In 1990 its pre-web version received the EDUCOM/ENCRIPTAL Higher Education Software Award from National Center for Research to Improve Postsecondary Teaching and Learning; in 2000 it won the Art History Webmasters Award in Paris; in 2010 the London Times declared it "An outstanding resource for literature and history students," saying that it "also makes for fascinating reading from anyone interested in matters ranging from what aspects of Victorian culture have been lost with decimalisation to how people sent letters in those days and the rhyming slang of the day."[6] It has received many awards both for the entire site and specific sections, such as history, visual arts, evolution, and religion. It has been recommended by Britannica, the BBC, the History Channel, and agencies or organizations in England, France, Italy, Netherlands, Russia, Singapore, Sweden, and the United States.[7] As of 2 December 2024, the Victorian Web has 132,386 documents and images online. Well over 3000 websites link in,[8] and it has received over 1.5 million page-views in a month.[2]

In 2000–2001 when Landow was the Shaw Professor of English and Digital Culture (Comp. Science) at the National University of Singapore (NUS), that university paid for an Apache server, staff to set up and maintain it, and undergraduate research assistants, who did scanning and OCR work, and Postdoctoral and Senior Fellows, who created content.

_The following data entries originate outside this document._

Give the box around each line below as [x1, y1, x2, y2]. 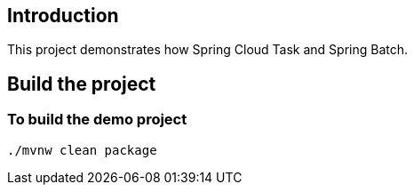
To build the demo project [7, 110, 187, 129]
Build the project [7, 72, 156, 95]
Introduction [7, 4, 119, 27]
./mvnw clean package [7, 142, 157, 157]
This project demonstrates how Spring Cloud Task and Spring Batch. [7, 42, 409, 58]
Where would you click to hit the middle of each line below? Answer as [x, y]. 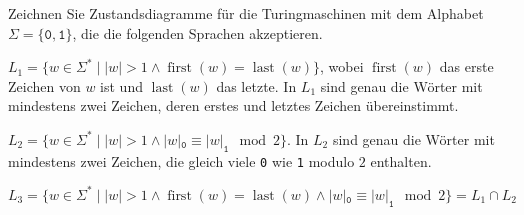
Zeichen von [44, 85]
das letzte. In [256, 85]
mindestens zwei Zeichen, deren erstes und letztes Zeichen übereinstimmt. [233, 105]
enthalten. [401, 160]
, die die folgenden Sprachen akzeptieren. [197, 32]
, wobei [342, 66]
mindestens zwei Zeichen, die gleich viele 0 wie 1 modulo [181, 160]
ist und [121, 85]
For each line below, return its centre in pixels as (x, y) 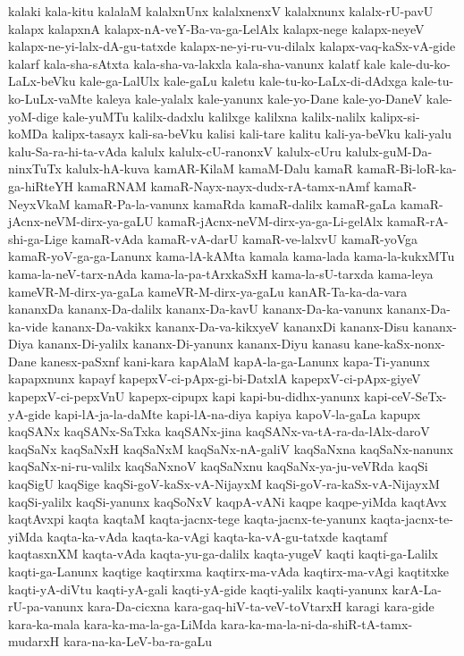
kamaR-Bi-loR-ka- (407, 168)
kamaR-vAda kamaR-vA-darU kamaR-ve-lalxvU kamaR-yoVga (245, 238)
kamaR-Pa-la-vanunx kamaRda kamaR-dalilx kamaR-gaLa (235, 203)
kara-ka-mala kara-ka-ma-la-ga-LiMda (113, 623)
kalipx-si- (395, 116)
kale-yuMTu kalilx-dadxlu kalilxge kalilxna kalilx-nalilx (215, 116)
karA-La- (417, 589)
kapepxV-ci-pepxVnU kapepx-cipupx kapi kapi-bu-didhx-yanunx (184, 396)
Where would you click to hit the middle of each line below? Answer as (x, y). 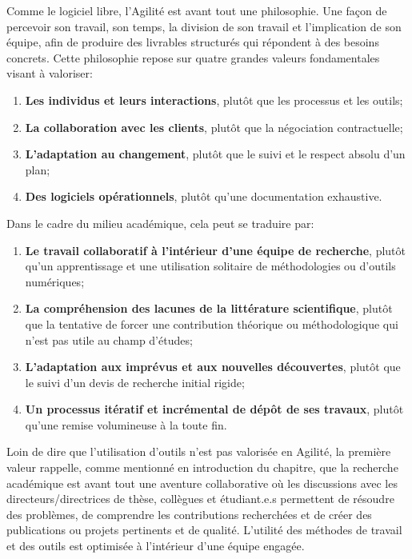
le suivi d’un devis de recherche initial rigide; (135, 382)
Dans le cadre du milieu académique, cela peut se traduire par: (160, 223)
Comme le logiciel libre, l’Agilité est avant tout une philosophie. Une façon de (197, 10)
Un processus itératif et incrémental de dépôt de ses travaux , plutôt (214, 409)
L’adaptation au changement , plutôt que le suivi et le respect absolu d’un (215, 154)
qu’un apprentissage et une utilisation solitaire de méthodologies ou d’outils (210, 266)
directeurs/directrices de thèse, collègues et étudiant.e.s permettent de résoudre (200, 499)
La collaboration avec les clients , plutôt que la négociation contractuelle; (214, 127)
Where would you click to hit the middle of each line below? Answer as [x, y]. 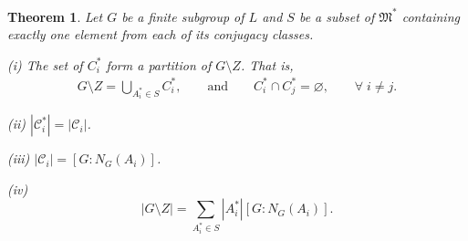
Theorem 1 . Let [55, 16]
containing [431, 16]
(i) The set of [45, 64]
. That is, [267, 64]
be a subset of [337, 16]
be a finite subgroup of [183, 16]
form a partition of [159, 64]
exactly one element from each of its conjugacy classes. [161, 34]
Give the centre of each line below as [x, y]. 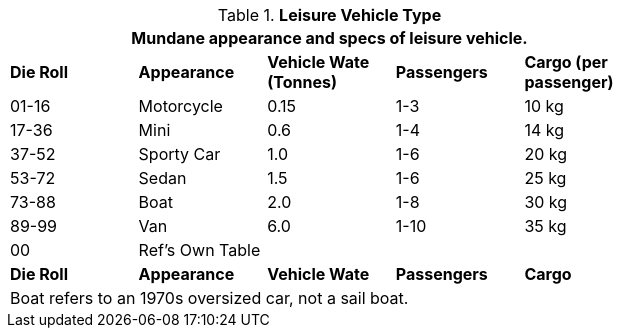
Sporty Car [179, 154]
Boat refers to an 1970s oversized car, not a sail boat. [209, 298]
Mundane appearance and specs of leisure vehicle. [329, 38]
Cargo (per [566, 62]
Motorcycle [180, 106]
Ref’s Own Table [199, 250]
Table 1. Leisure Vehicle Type [329, 15]
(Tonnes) [302, 82]
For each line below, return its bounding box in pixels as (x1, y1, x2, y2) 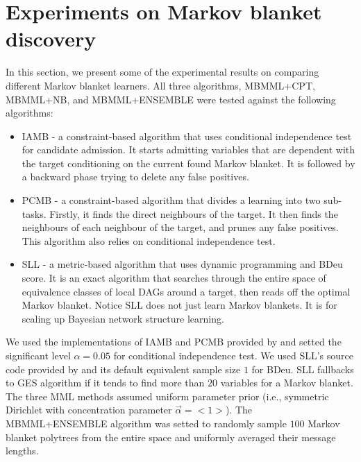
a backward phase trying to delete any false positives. (22, 169, 249, 184)
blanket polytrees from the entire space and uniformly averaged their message (6, 429, 336, 444)
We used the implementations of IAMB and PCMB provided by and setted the (6, 334, 342, 349)
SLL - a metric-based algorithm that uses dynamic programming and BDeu (22, 257, 343, 271)
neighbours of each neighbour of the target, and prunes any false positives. (22, 220, 339, 234)
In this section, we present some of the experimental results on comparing (6, 65, 319, 79)
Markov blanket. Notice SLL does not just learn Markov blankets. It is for (22, 298, 337, 312)
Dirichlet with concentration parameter (6, 402, 172, 417)

Dr. John van Wyhe created the vast majority of material in the science section, which includes primary materials in both French and English, and Dr. Marjorie Bloy created almost all the material about Victorian social and political history. Dr. Tamara S. Wagner, a fellow who worked primarily on a sister site, the Postcolonial Literature and Culture Web, also contributed essays on literary subjects. Professor Philip V. Allingham spent a month at NUS as a Research Fellow, where he began the large section on book illustration and Victorian novelists to which he still contributes. [9]

Since 2000, hundreds of scholars, chiefly from the UK and North America, have contributed thousands more documents and images. The University Scholars Program of the National University of Singapore hosted the website until 2008.[2]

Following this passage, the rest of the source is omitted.